Chronic Obstructive Pulmonary Disease (COPD)
COPD is described as a progressive decline in lung function caused by chronic inflammation and airway obstruction and is a result of a group of lung conditions, including emphysema and chronic bronchitis (13). Studies that have looked at the lung microbiome in those with COPD have found a positive correlation between the number of pathogenic microbes and disease severity, and a negative correlation with microbiome diversity (14, 15, 16, 17). In addition, it gastrointestinal conditions (such as inflammatory bowel disease) are more common in those with COPD (18, 19). Furthermore, systemic hypoxia and oxidative stress may also be involved in intestinal dysfunction (18). Animal studies exploring probiotic administration in COPD found reductions in airway inflammation and alveolar damage, alongside increases in anti-inflammatory cytokines (20, 21). Further research is needed that shows us whether therapeutics that target the gut-lung axis may be helpful for those with COPD.

Cystic Fibrosis
Cystic fibrosis (CF) is a genetic disease caused by mutations in the cystic fibrosis transmembrane conductance regulator (CFTR) gene (22). This mutation effects multiple body systems including the gut and the lung (9). One small cohort study of patients with CF linked specific gut microbiome configurations to the number of airway exacerbations (5). Further studies in patients with CF have consistently showed lower gut microbiome diversity and abundance (23). Recent Cochrane reviews have investigated whether targeting gut microbial dysbiosis and related inflammation may be an effective approach for those with CF (22, 24). For example, one review of 12 RCTs found that probiotics may reduce the number of pulmonary exacerbations during a 4–12-month period and significantly reduced faecal calprotectin, though the clinical significance of this is unclear (22). Further research with longer intervention periods is required. It has been shown that prebiotic supplementation may help to prevent respiratory tract infections, particularly in children. However, at present there are no studies of prebiotic supplementation in adults with CF (24, 25).
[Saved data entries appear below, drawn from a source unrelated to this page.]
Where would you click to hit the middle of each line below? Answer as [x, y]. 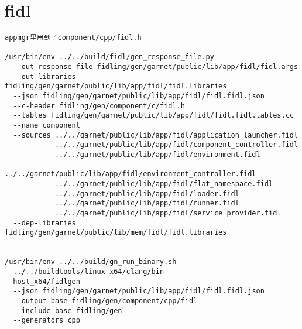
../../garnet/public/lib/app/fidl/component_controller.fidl [176, 145]
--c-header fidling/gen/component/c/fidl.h [99, 106]
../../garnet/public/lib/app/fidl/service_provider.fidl [168, 213]
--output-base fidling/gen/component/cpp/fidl [105, 301]
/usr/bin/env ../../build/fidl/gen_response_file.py [109, 57]
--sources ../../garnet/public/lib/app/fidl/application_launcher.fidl [156, 135]
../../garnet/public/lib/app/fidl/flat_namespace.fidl [164, 184]
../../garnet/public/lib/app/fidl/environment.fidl [157, 155]
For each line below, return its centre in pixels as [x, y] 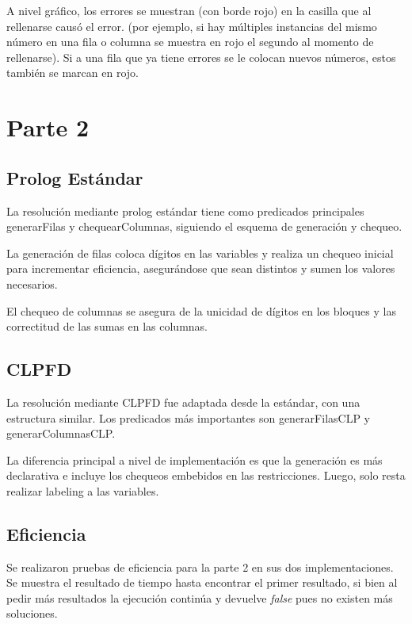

COVID-19 is a respiratory disease, though gastrointestinal symptoms are a common manifestation (26, 27). A recent systematic review that looked at 27 studies found that gut microbiome dysbiosis was evident in those who currently had COVID- 19. This persisted even in those that had recovered (28). Furthermore, a meta-analysis that investigated the links between the respiratory and gut microbiome found lower gut microbiome diversity but not lung microbiome diversity (29). In addition, the composition of the gut microbiome has been linked to severity of COVID-19 (30, 31). As a result, studies have been exploring whether probiotics can improve clinical outcomes in those with COVID- 19. A recent systematic review and meta-analysis that looked at 18 studies (11 RCTs and 7 observational) found that probiotics reduced the length of the hospital stay, reduced mortality and improved recovery time, although it had no effect on reducing the incidence of COVID-19 when used prophylactically (32).

While the gut lung axis is not yet fully understood, evidence of probiotics and prebiotics is growing in a number of respiratory diseases. In the future, these may be considered new therapeutics to support clinical practice. At present, current dietary advice for those with respiratory diseases include eating a healthy balanced diet and maintaining a healthy weight.